Since no one else will ask, was the mtr really bunk?


----------



## Little Wing (Aug 6, 2013)




----------



## Saney (Aug 8, 2013)

Since I was De-modded, thanks to heavy sucking AgentYes's fat cock.. Can a friendly Mod change the name of this Thread.. something other than MTR?

And i'm down to 226lbs. Shooting for 220.


----------



## charley (Aug 8, 2013)

....... good luck !!


----------



## dieseljimmy (Aug 8, 2013)

Saney said:


> Since I was De-modded, thanks to heavy sucking AgentYes's fat cock.. Can a friendly Mod change the name of this Thread.. something other than MTR?
> 
> And i'm down to 226lbs. Shooting for 220.



Better?


----------



## Saney (Aug 8, 2013)

Thx


----------



## Intense (Aug 8, 2013)

Saney said:


> Since I was De-modded, thanks to heavy sucking AgentYes's fat cock.. Can a friendly Mod change the name of this Thread.. something other than MTR?
> 
> And i'm down to 226lbs. Shooting for 220.




So.....How was the mtr?


----------



## Saney (Aug 8, 2013)

Intense said:


> So.....How was the mtr?



Placebo


----------



## KILLEROFSAINTS (Aug 8, 2013)

dang 226


----------



## Saney (Aug 9, 2013)

Time for some Front squats!!!


----------



## independent (Aug 9, 2013)

Good to have you back Saney.


----------



## Saney (Aug 9, 2013)

ehh... i don't write things down on paper so thats why this place will come in handy..

other than that, idgaf anymore


----------



## Saney (Aug 9, 2013)

added a few reps to my 500lb leg press routine, weight up to 145lbs with my front squats..

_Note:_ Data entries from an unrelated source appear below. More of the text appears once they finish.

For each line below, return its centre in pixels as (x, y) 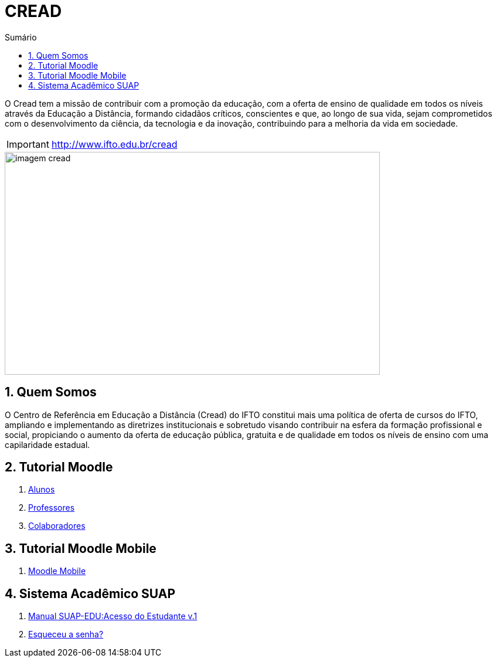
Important (28, 144)
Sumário (21, 37)
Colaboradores (57, 526)
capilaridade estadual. (47, 444)
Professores (52, 508)
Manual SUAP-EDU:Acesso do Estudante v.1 (113, 616)
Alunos (42, 490)
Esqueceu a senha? (66, 634)
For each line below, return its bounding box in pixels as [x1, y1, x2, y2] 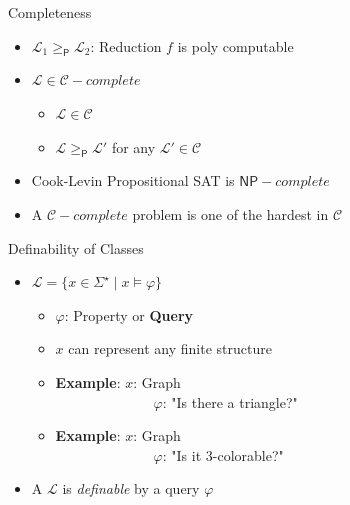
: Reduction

and warmed up with Leg Extensions.. Jay cutler does it before he does Leg Presses... so thats why i'm hot and fine and handsome and cool


----------



## OTG85 (Aug 9, 2013)

Do u even lift? How is the mtr treating you?Good to have you back bro!


----------



## Saney (Aug 9, 2013)

ontopthegame85 said:


> Do u even lift? How is the mtr treating you?Good to have you back bro!




MTR was Placebo. 

Thanks Ronnie.


----------



## ctr10 (Aug 9, 2013)

Saney's Back Alright!!


----------



## KILLEROFSAINTS (Aug 9, 2013)

Ronnie with lame played out joke....who woulda guessed


----------



## OTG85 (Aug 10, 2013)

KILLEROFSAINTS said:


> Ronnie with lame played out joke....who woulda guessed



i still love u kos!


----------



## azza1971 (Aug 11, 2013)

placebos for the win


----------



## Saney (Aug 11, 2013)

I am going to do 7 reps of 405 deadlifts tomorrow. (straps rule)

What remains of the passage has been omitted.